In [None]:
# This Python 3 environment comes with many helpful analytics libraries installed
# It is defined by the kaggle/python Docker image: https://github.com/kaggle/docker-python
# For example, here's several helpful packages to load

import numpy as np # linear algebra
import pandas as pd # data processing, CSV file I/O (e.g. pd.read_csv)

# Input data files are available in the read-only "../input/" directory
# For example, running this (by clicking run or pressing Shift+Enter) will list all files under the input directory

import os
for dirname, _, filenames in os.walk('/kaggle/input'):
    for filename in filenames:
        print(os.path.join(dirname, filename))

# You can write up to 20GB to the current directory (/kaggle/working/) that gets preserved as output when you create a version using "Save & Run All" 
# You can also write temporary files to /kaggle/temp/, but they won't be saved outside of the current session

This cell copies the dataset into the `Kaggle Working Directory` for data manipulaiton

In [10]:
import os
import shutil

# Define source and destination directories
src_dir = "/kaggle/input/dlp-object-detection-week-10/final_dlp_data"
dest_dir = "/kaggle/working"

# Walk through the source directory
for root, dirs, files in os.walk(src_dir):
    # Compute the relative path from the source directory
    rel_path = os.path.relpath(root, src_dir)
    
    # Compute the corresponding destination path
    dest_path = os.path.join(dest_dir, rel_path)
    
    # Create the destination directory if it does not exist
    os.makedirs(dest_path, exist_ok=True)
    
    # Copy each file to the destination while maintaining structure
    for file in files:
        src_file = os.path.join(root, file)
        dest_file = os.path.join(dest_path, file)
        shutil.copy2(src_file, dest_file)  # Copy while preserving metadata

print("Files copied successfully while maintaining directory structure.")

Files copied successfully while maintaining directory structure.



* This cell creates a validation dataset from the given train dataset
* 20% of the training data is kept for validation


In [11]:
import os
import random
import shutil

# Define paths
base_path = "/kaggle/working/final_dlp_data/"
train_images_path = os.path.join(base_path, "train", "images")
train_labels_path = os.path.join(base_path, "train", "labels")
val_images_path = os.path.join(base_path, "val", "images")
val_labels_path = os.path.join(base_path, "val", "labels")

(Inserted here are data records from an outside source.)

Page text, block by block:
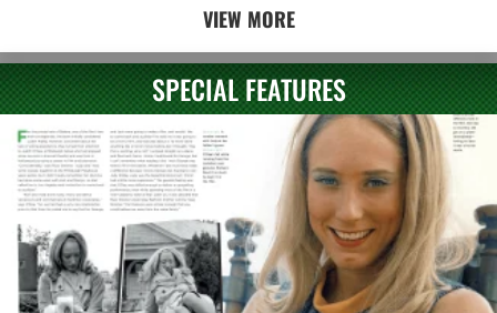
VIEW MORE
SPECIAL FEATURES
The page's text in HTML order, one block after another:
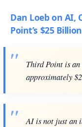
Dan Loeb on AI,
Point’s $25
Third Point is
approximately
AI is not just an
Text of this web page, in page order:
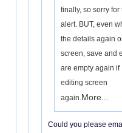
finally, so sorry for
alert. BUT, even
the details again
screen, save and
are empty again if
editing screen
again.More...
Could you please
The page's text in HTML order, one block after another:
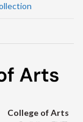
College of Arts
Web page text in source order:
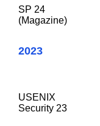
SP 24
(Magazine)
2023
USENIX
Security 23
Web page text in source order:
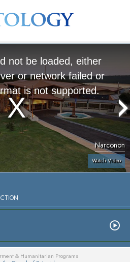
not be loaded, either
or network failed or
is not supported.
Narconon
Watch Video
& Humanitarian Programs
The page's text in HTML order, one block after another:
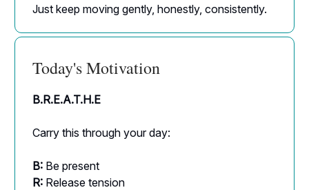
Just keep moving gently, honestly, consistently.
Today's Motivation
B.R.E.A.T.H.E
Carry this through your day:
B: Be present
R: Release tension
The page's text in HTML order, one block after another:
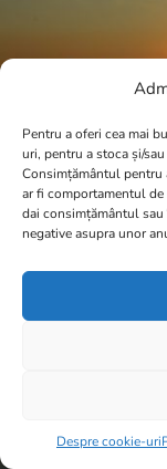
Pentru a oferi cea mai
uri, pentru a stoca și/
Consimțământul pentru
ar fi comportamentul de
dai consimțământul
negative asupra unor
Despre cookie-uri
0 items -0,00lei
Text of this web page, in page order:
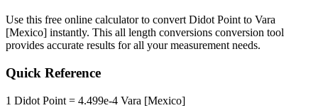
Use this free online calculator to convert Didot Point to Vara
[Mexico] instantly. This all length conversions conversion tool
provides accurate results for all your measurement needs.
Quick Reference
1 Didot Point = 4.499e-4 Vara [Mexico]
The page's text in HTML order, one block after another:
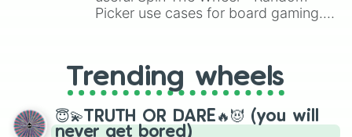
Picker use cases for board gaming.
replacing your long-lost Twister
spinner, you will find many handy
spinner wheels here.
Trending wheels
😇💫TRUTH OR DARE🔥😈 (you will
never get bored)
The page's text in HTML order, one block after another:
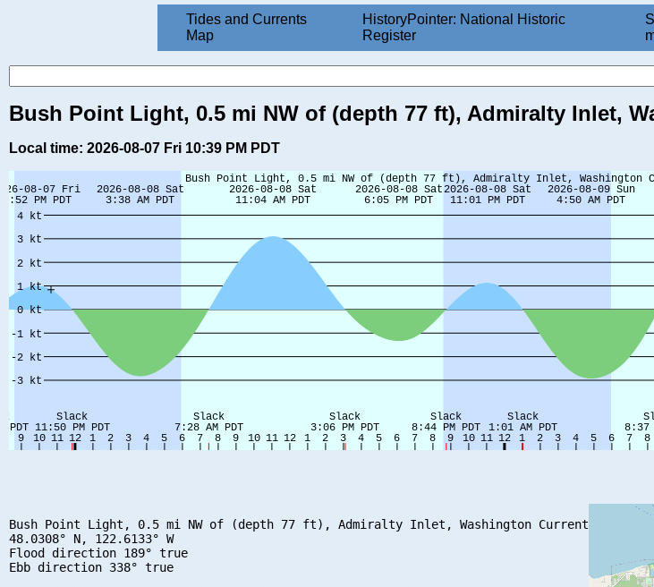
Tides and Currents
Map
HistoryPointer: National Historic
Register
Bush Point Light, 0.5 mi NW of (depth 77 ft), Admiralty Inlet,
Local time: 2026-08-07 Fri 10:39 PM PDT
Bush Point Light, 0.5 mi NW of (depth 77 ft), Admiralty Inlet, Washington Current
48.0308° N, 122.6133° W
Flood direction 189° true
Ebb direction 338° true
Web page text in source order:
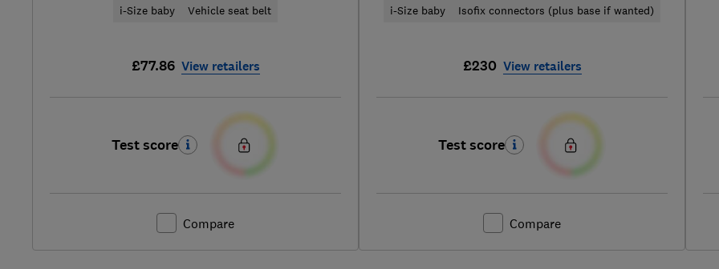
i-Size baby Vehicle seat belt
£77.86 View retailers
Test score
Compare
i-Size baby Isofix connectors (plus base if wanted)
£230 View retailers
Test score
Compare
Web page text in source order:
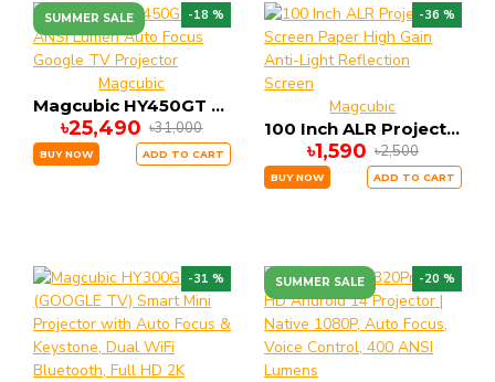
SUMMER SALE -18 %
Magcubic
Magcubic HY450GT 1200 ANSi Lumen Auto Focus Google TV Projector
৳25,490 ৳31,000
BUY NOW ADD TO CART
-36 %
Magcubic
100 Inch ALR Projector Screen Paper High Gain Anti-Light Reflection Screen
৳1,590 ৳2,500
BUY NOW ADD TO CART
-31 % SUMMER SALE -20 %
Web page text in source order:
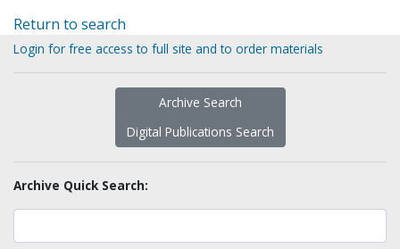
Return to search
Login for free access to full site and to order materials
Archive Search
Digital Publications Search
Archive Quick Search:
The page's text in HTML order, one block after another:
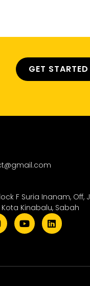
GET STARTED
F Suria Inanam, Off,
Kinabalu, Sabah
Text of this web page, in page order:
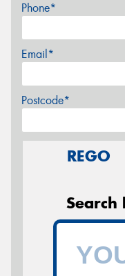
Phone*
Email*
Postcode*
REGO
Search

# Create val directories if they don't exist
os.makedirs(val_images_path, exist_ok=True)
os.makedirs(val_labels_path, exist_ok=True)

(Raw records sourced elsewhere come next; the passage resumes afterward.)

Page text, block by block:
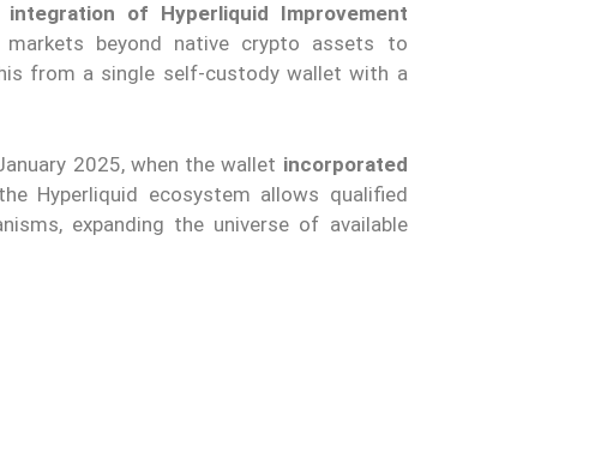
of Hyperliquid Improvement
beyond native crypto assets to
from a single self-custody wallet with a
2025, when the wallet incorporated
Hyperliquid ecosystem allows qualified
expanding the universe of available
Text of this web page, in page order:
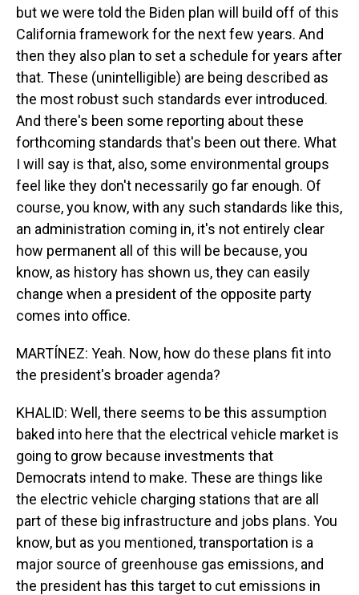
but we were told the Biden plan will build off of this
California framework for the next few years. And
then they also plan to set a schedule for years after
that. These (unintelligible) are being described as
the most robust such standards ever introduced.
And there's been some reporting about these
forthcoming standards that's been out there. What
I will say is that, also, some environmental groups
feel like they don't necessarily go far enough. Of
course, you know, with any such standards like this,
an administration coming in, it's not entirely clear
how permanent all of this will be because, you
know, as history has shown us, they can easily
change when a president of the opposite party
comes into office.
MARTÍNEZ: Yeah. Now, how do these plans fit into
the president's broader agenda?
KHALID: Well, there seems to be this assumption
baked into here that the electrical vehicle market is
going to grow because investments that
Democrats intend to make. These are things like
the electric vehicle charging stations that are all
part of these big infrastructure and jobs plans. You
know, but as you mentioned, transportation is a
major source of greenhouse gas emissions, and
the president has this target to cut emissions in
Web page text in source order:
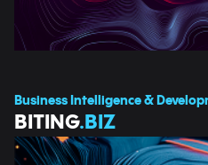
Business Intelligence &
BITING.BIZ
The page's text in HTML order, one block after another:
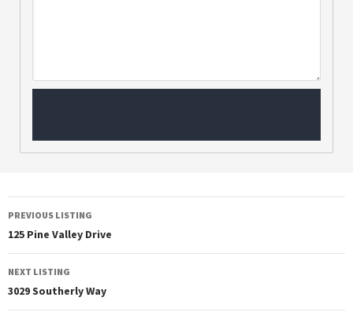
PREVIOUS LISTING
125 Pine Valley Drive
NEXT LISTING
3029 Southerly Way
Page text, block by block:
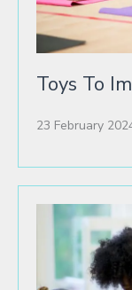
Toys To
23 February
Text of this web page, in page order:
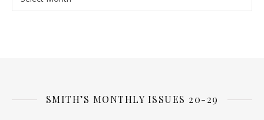
SMITH’S MONTHLY ISSUES 20-29
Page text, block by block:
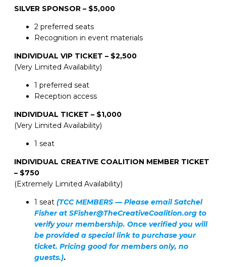
SILVER SPONSOR – $5,000
2 preferred seats
Recognition in event materials
INDIVIDUAL VIP TICKET – $2,500
(Very Limited Availability)
1 preferred seat
Reception access
INDIVIDUAL TICKET – $1,000
(Very Limited Availability)
1 seat
INDIVIDUAL CREATIVE COALITION MEMBER TICKET
– $750
(Extremely Limited Availability)
1 seat (TCC MEMBERS — Please email Satchel
Fisher at SFisher@TheCreativeCoalition.org to
verify your membership. Once verified you will
be provided a special link to purchase your
ticket. Pricing good for members only, no
guests.).
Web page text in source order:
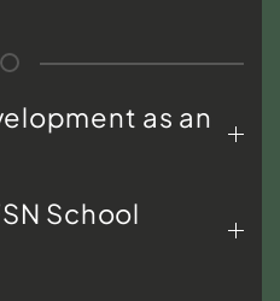
as an
School
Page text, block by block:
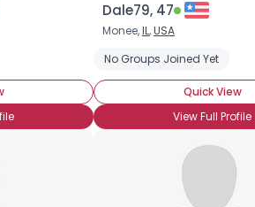
Dale79, 47
Monee,IL,USA
No Groups Joined Yet
Quick View
View Full Profile
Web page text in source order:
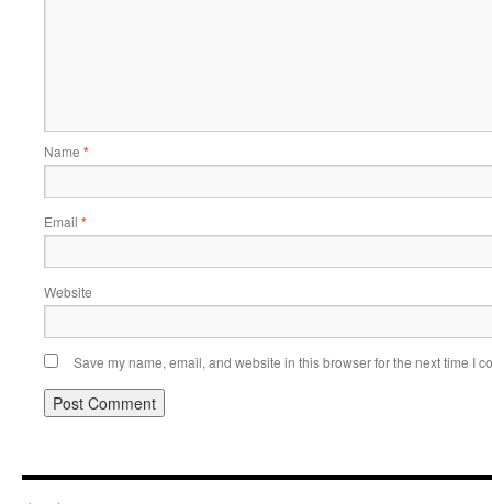
Name *
Email *
Website
Save my name, email, and website in this browser for the next time I
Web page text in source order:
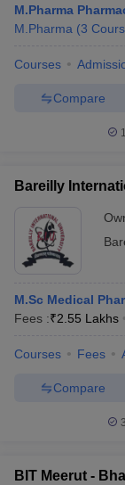
M.Pharma
M.Pharma (3
Courses
Compare
Bareilly
M.Sc Medical
Fees :₹2.55 Lakhs
Courses Fees
Compare
BIT Meerut -
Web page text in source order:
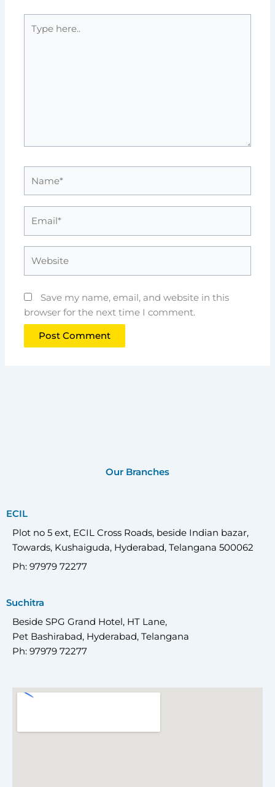
here..
Save my name, email, and website in this
browser for the next time I comment.
Our Branches
ECIL
Plot no 5 ext, ECIL Cross Roads, beside Indian bazar,
Towards, Kushaiguda, Hyderabad, Telangana 500062
Ph: 97979 72277
Suchitra
Beside SPG Grand Hotel, HT Lane,
Pet Bashirabad, Hyderabad, Telangana
Ph: 97979 72277

# List all images and corresponding labels
image_files = sorted([f for f in os.listdir(train_images_path) if f.endswith((".jpeg", ".png"))])
label_files = sorted([f for f in os.listdir(train_labels_path) if f.endswith(".txt")])

# Ensure image-label pairs match
assert len(image_files) == len(label_files), "Mismatch between images and labels"

# Define split percentage
val_ratio = 0.2  # 20% for validation
val_size = int(len(image_files) * val_ratio)

# Select random samples for validation
val_indices = random.sample(range(len(image_files)), val_size)

# Move selected files to val folder
for idx in val_indices:
    img_file = image_files[idx]
    label_file = label_files[idx]

    shutil.move(os.path.join(train_images_path, img_file), os.path.join(val_images_path, img_file))
    shutil.move(os.path.join(train_labels_path, label_file), os.path.join(val_labels_path, label_file))

print(f"Moved {val_size} images and labels to validation set.")


Moved 1500 images and labels to validation set.


**Yolo Model Training**

In [16]:
yaml_content = """
# Train/val/test sets as 1) dir: path/to/imgs, 2) file: path/to/imgs.txt, or 3) list: [path/to/imgs1, path/to/imgs2, ..]

path: /kaggle/working/final_dlp_data # dataset root dir
train: train/images # train images (relative to 'path')
val: val/images # validation images (relative to 'path')
test: test/images # test images (relative to 'path')

names:
    0: aegypti
    1: albopictus
    2: anopheles
    3: culex
    4: culiseta
    5: japonicus/koreicus
"""

# Save to a file in Kaggle
file_path = "/kaggle/working/dataset.yaml"
with open(file_path, "w") as f:
    f.write(yaml_content)

print(f"YAML file saved at: {file_path}")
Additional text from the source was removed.